Vimos, nas discussões anteriores, o currículo como programa, grade, disciplina, conteúdos, objetivos. Essas discussões foram evoluindo e hoje a concepção de currículo ganha um novo olhar, um novo significado, uma nova compreensão, isto é, “compreendê-lo como um artefato social movimentando-se incessantemente em ressignificações que se afetam mutuamente através de múltiplas mediações” (MACEDO, 2005, p. 48).

A concepção de currículo, segundo a teoria da complexidade e da multirreferencialidade, possibilita pensar o aluno e o professor como articuladores do saber com base no diálogo, no respeito às diferenças e na colaboração. Se no processo educativo não existir contextualização, articulação, não existirá conhecimento significativo.

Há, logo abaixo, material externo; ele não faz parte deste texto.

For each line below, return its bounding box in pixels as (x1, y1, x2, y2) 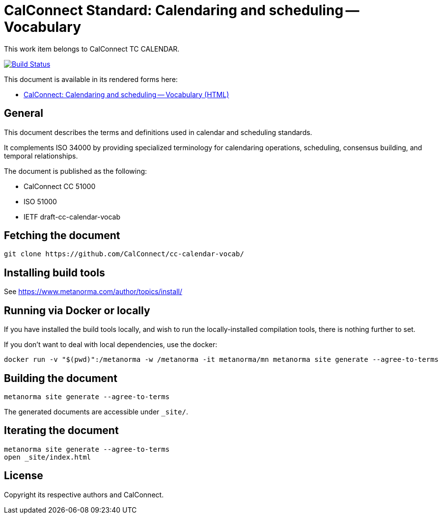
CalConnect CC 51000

Segundo Burnham (1998, p. 48), se se quiser compreender o currículo à luz da complexidade, deve-se fugir da visão simplista e procurar elucidar a emaranhada e heterogênea rede de relações que o constituem. Para ela, deve-se considerar

o currículo como um processo não só historicamente construído (instituído) para a socialização, mas que também participa da construção (instituinte) dos sujeitos sociais e que, ainda, contribui para o duplo processo de continuidade/instituição de uma sociedade, isto é, para a manutenção/ (re)cosntrução /criação das relações dos sujeitos sociais, no complexo das relações de um mundo histórico – socialmente construído (instituído) e em permanente processo de (re)construção/criação (instituindo-se através das relações instituintes).

A mesma autora ainda assegura que

Considerar a análise do currículo como um processo de familiarização, de penetração na sua complexidade, requer abertura dos sujeitos que ali interagem, entendendo tal abertura segundo a polissemia que esta complexidade exige: abertura de-si-para-si-mesmo, quer como aluno, como professor ou como sujeito participante da coletividade da escola; e de-si- para-com-o-outro, qualquer que seja o lugar que este outro ocupe nas relações escolares; de-si-e-com-o-outro-para-com-o-mundo múltiplo em que convivemos (idem, p. 43-44).

Sendo o currículo pensado, ouvido e falado segundo essas perspectivas, por que não se pensar também o currículo da educação infantil?

Morin não escreveu especificamente sobre currículo, mas as suas reflexões propõem que se articulem os saberes, ecologizem as disciplinas, as várias áreas de conhecimento. Ao propor essa “reforma no pensamento” ele nos faz refletir sobre o currículo e questionar: por que não um currículo que rompa com uma visão restrita de mundo, de homem, de aluno, que rompa também com as concepções reducionistas? Essa reforma deve-se originar justamente dos docentes, os quais “devem se colocar nos postos mais avançados do perigo que constitui a incerteza permanente do mundo” (MORIN, 1998, p. 25). Nossas “certezas” como educadores, muitas vezes, nos impedem de estar atentos a essa complexidade, de aceitar o olhar e a fala do outro.